Monitoring & Follow-up

  • Monitor systemic inflammation biomarkers such as neutrophil-lymphocyte ratio (NLR) and advanced lung cancer inflammation index (ALI) for prognosis and treatment response prediction.

Risks

  • CRT-related toxicity affecting heart, lungs, and esophagus may limit treatment escalation and consolidation immunotherapy eligibility.
  • Approximately 45% of patients progress or die within one year after starting consolidation durvalumab.
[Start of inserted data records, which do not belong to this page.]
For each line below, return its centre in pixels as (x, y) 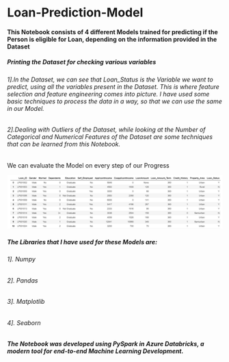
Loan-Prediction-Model (75, 13)
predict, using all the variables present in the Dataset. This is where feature (113, 86)
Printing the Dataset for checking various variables (82, 62)
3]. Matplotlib (26, 302)
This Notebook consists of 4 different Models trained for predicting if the (113, 31)
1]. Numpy (22, 259)
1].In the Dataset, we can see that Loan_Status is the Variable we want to (110, 79)
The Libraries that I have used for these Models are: (82, 242)
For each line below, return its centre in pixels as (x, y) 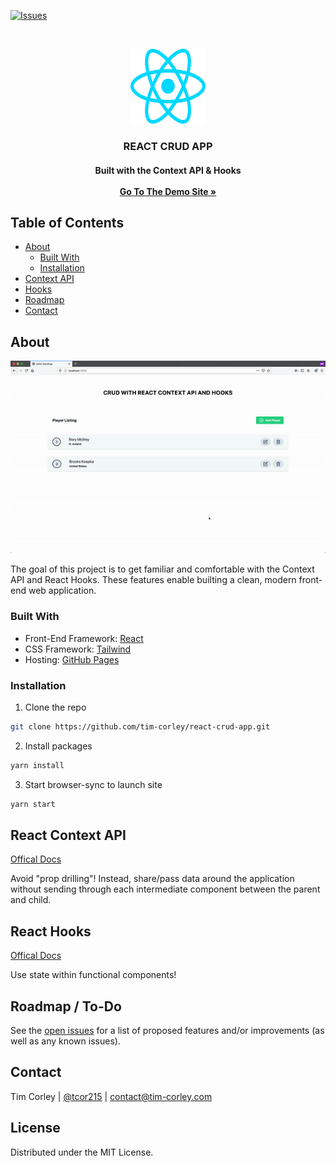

Patient & Prescribing Data

Patients with unresectable stage III NSCLC undergoing CRT and consolidation immunotherapy

Real-world data show 50–68% transition rates to durvalumab consolidation; hypofractionated CRT may improve compliance and reduce attrition before immunotherapy.

Clinical Best Practices

  • Incorporate FDG-PET/CT for precise radiotherapy planning to limit radiation to involved tumor and lymph nodes only.
  • Use cisplatin-based chemotherapy concurrently or sequentially with radiotherapy to enhance radiosensitization.
  • Apply hypofractionated accelerated radiotherapy regimens to shorten treatment duration and potentially improve outcomes.
  • Assess systemic inflammation markers (NLR, ALI) to aid prognosis and tailor treatment strategies.
  • Streamline treatment pathways to maximize patient eligibility for consolidation immunotherapy.